How to complete this task - Transcribe these records exactly, dropping every picture.

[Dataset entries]
-*-*-

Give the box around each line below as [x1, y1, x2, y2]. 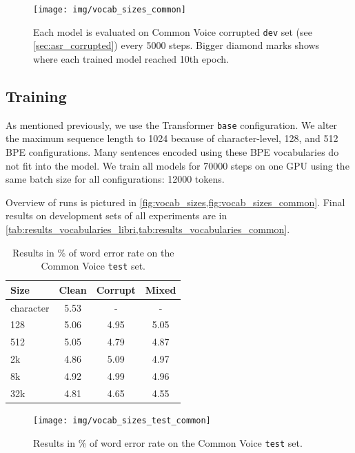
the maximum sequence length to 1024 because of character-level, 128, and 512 [6, 131, 338, 145]
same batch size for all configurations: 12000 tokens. [6, 172, 225, 186]
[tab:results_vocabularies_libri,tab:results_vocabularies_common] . [6, 221, 290, 236]
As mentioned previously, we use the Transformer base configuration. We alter [6, 117, 338, 132]
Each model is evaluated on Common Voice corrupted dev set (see [33, 24, 312, 39]
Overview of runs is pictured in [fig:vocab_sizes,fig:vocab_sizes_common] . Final [6, 194, 345, 209]
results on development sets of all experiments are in [6, 208, 227, 223]
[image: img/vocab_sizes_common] [33, 5, 186, 14]
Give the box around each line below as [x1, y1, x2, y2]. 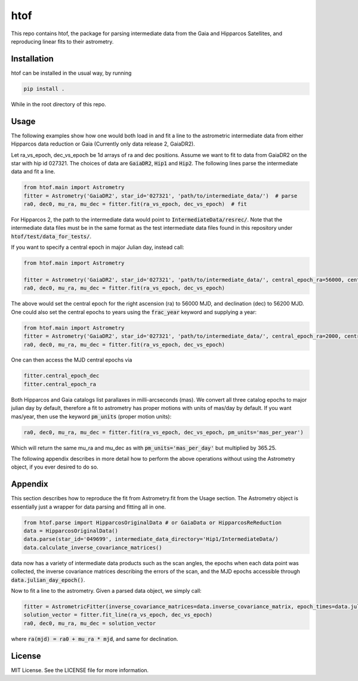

-*-*-

Output of the task -
Give the box around each line below as [x1, y1, x2, y2]. 
the maximum sequence length to 1024 because of character-level, 128, and 512 [6, 131, 338, 145]
same batch size for all configurations: 12000 tokens. [6, 172, 225, 186]
[tab:results_vocabularies_libri,tab:results_vocabularies_common] . [6, 221, 290, 236]
As mentioned previously, we use the Transformer base configuration. We alter [6, 117, 338, 132]
Each model is evaluated on Common Voice corrupted dev set (see [33, 24, 312, 39]
Overview of runs is pictured in [fig:vocab_sizes,fig:vocab_sizes_common] . Final [6, 194, 345, 209]
results on development sets of all experiments are in [6, 208, 227, 223]
[image: img/vocab_sizes_common] [33, 5, 186, 14]
Give the box around each line below as [x1, y1, x2, y2]. 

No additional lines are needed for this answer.